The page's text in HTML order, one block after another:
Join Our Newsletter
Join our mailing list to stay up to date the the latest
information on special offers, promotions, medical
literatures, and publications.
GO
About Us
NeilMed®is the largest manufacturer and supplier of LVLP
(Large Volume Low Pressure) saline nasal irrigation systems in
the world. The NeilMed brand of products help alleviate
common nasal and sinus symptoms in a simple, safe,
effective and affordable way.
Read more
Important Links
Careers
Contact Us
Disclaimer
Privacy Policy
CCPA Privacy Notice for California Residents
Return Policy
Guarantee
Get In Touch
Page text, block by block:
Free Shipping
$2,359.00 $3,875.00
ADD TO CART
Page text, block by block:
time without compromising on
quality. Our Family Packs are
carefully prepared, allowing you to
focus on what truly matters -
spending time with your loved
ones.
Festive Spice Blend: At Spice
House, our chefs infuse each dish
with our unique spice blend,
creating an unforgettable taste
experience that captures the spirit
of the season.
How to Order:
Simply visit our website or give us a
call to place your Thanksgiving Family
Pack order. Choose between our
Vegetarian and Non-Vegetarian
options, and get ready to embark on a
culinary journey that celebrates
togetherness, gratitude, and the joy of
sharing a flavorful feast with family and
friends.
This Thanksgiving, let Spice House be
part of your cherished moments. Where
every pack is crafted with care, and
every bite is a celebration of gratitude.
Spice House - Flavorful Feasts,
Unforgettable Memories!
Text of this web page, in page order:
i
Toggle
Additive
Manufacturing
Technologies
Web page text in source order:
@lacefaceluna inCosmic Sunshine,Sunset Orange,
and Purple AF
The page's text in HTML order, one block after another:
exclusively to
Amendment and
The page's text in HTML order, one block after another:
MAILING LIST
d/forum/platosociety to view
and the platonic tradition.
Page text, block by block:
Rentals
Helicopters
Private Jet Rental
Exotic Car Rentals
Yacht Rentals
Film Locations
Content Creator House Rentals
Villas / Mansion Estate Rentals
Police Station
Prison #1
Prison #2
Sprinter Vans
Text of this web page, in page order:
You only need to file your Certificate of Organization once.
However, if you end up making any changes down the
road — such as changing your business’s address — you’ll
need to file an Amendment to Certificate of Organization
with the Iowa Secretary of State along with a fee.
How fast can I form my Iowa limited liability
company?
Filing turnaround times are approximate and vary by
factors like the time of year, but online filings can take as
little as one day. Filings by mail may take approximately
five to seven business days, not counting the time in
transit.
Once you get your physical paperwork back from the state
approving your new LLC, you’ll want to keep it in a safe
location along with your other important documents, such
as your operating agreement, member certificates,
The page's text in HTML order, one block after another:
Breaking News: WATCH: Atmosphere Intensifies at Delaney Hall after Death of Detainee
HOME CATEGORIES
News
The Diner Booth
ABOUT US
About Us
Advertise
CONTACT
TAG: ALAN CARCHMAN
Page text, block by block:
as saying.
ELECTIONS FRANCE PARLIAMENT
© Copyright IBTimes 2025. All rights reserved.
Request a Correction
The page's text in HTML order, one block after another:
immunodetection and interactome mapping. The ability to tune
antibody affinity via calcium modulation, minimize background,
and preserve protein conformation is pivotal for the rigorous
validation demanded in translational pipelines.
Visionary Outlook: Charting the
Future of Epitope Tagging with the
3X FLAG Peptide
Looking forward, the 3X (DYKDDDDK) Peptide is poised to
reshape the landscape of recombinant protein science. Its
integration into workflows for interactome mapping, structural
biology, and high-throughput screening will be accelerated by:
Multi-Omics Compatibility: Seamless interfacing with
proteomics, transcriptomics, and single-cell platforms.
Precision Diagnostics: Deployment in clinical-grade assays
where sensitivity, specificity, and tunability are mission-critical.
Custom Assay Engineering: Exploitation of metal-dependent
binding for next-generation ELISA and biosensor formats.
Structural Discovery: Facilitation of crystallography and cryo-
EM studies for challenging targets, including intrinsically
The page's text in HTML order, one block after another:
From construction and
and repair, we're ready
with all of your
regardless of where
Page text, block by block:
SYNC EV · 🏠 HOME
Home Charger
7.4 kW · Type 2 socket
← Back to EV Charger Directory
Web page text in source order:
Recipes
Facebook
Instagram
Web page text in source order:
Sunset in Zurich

**EXERCISE**: Beginning with the first line, transcribe the complete listing exactly.

**RESPONSE TO THIS TASK**:
The page's text in HTML order, one block after another:
Join Our Newsletter
Join our mailing list to stay up to date the the latest
information on special offers, promotions, medical
literatures, and publications.
GO
About Us
NeilMed®is the largest manufacturer and supplier of LVLP
(Large Volume Low Pressure) saline nasal irrigation systems in
the world. The NeilMed brand of products help alleviate
common nasal and sinus symptoms in a simple, safe,
effective and affordable way.
Read more
Important Links
Careers
Contact Us
Disclaimer
Privacy Policy
CCPA Privacy Notice for California Residents
Return Policy
Guarantee
Get In Touch
Page text, block by block:
Free Shipping
$2,359.00 $3,875.00
ADD TO CART
Page text, block by block:
time without compromising on
quality. Our Family Packs are
carefully prepared, allowing you to
focus on what truly matters -
spending time with your loved
ones.
Festive Spice Blend: At Spice
House, our chefs infuse each dish
with our unique spice blend,
creating an unforgettable taste
experience that captures the spirit
of the season.
How to Order:
Simply visit our website or give us a
call to place your Thanksgiving Family
Pack order. Choose between our
Vegetarian and Non-Vegetarian
options, and get ready to embark on a
culinary journey that celebrates
togetherness, gratitude, and the joy of
sharing a flavorful feast with family and
friends.
This Thanksgiving, let Spice House be
part of your cherished moments. Where
every pack is crafted with care, and
every bite is a celebration of gratitude.
Spice House - Flavorful Feasts,
Unforgettable Memories!
Text of this web page, in page order:
i
Toggle
Additive
Manufacturing
Technologies
Web page text in source order:
@lacefaceluna inCosmic Sunshine,Sunset Orange,
and Purple AF
The page's text in HTML order, one block after another:
exclusively to
Amendment and
The page's text in HTML order, one block after another:
MAILING LIST
d/forum/platosociety to view
and the platonic tradition.
Page text, block by block:
Rentals
Helicopters
Private Jet Rental
Exotic Car Rentals
Yacht Rentals
Film Locations
Content Creator House Rentals
Villas / Mansion Estate Rentals
Police Station
Prison #1
Prison #2
Sprinter Vans
Text of this web page, in page order:
You only need to file your Certificate of Organization once.
However, if you end up making any changes down the
road — such as changing your business’s address — you’ll
need to file an Amendment to Certificate of Organization
with the Iowa Secretary of State along with a fee.
How fast can I form my Iowa limited liability
company?
Filing turnaround times are approximate and vary by
factors like the time of year, but online filings can take as
little as one day. Filings by mail may take approximately
five to seven business days, not counting the time in
transit.
Once you get your physical paperwork back from the state
approving your new LLC, you’ll want to keep it in a safe
location along with your other important documents, such
as your operating agreement, member certificates,
The page's text in HTML order, one block after another:
Breaking News: WATCH: Atmosphere Intensifies at Delaney Hall after Death of Detainee
HOME CATEGORIES
News
The Diner Booth
ABOUT US
About Us
Advertise
CONTACT
TAG: ALAN CARCHMAN
Page text, block by block:
as saying.
ELECTIONS FRANCE PARLIAMENT
© Copyright IBTimes 2025. All rights reserved.
Request a Correction
The page's text in HTML order, one block after another:
immunodetection and interactome mapping. The ability to tune
antibody affinity via calcium modulation, minimize background,
and preserve protein conformation is pivotal for the rigorous
validation demanded in translational pipelines.
Visionary Outlook: Charting the
Future of Epitope Tagging with the
3X FLAG Peptide
Looking forward, the 3X (DYKDDDDK) Peptide is poised to
reshape the landscape of recombinant protein science. Its
integration into workflows for interactome mapping, structural
biology, and high-throughput screening will be accelerated by:
Multi-Omics Compatibility: Seamless interfacing with
proteomics, transcriptomics, and single-cell platforms.
Precision Diagnostics: Deployment in clinical-grade assays
where sensitivity, specificity, and tunability are mission-critical.
Custom Assay Engineering: Exploitation of metal-dependent
binding for next-generation ELISA and biosensor formats.
Structural Discovery: Facilitation of crystallography and cryo-
EM studies for challenging targets, including intrinsically
The page's text in HTML order, one block after another:
From construction and
and repair, we're ready
with all of your
regardless of where
Page text, block by block:
SYNC EV · 🏠 HOME
Home Charger
7.4 kW · Type 2 socket
← Back to EV Charger Directory
Web page text in source order:
Recipes
Facebook
Instagram
Web page text in source order:
Sunset in Zurich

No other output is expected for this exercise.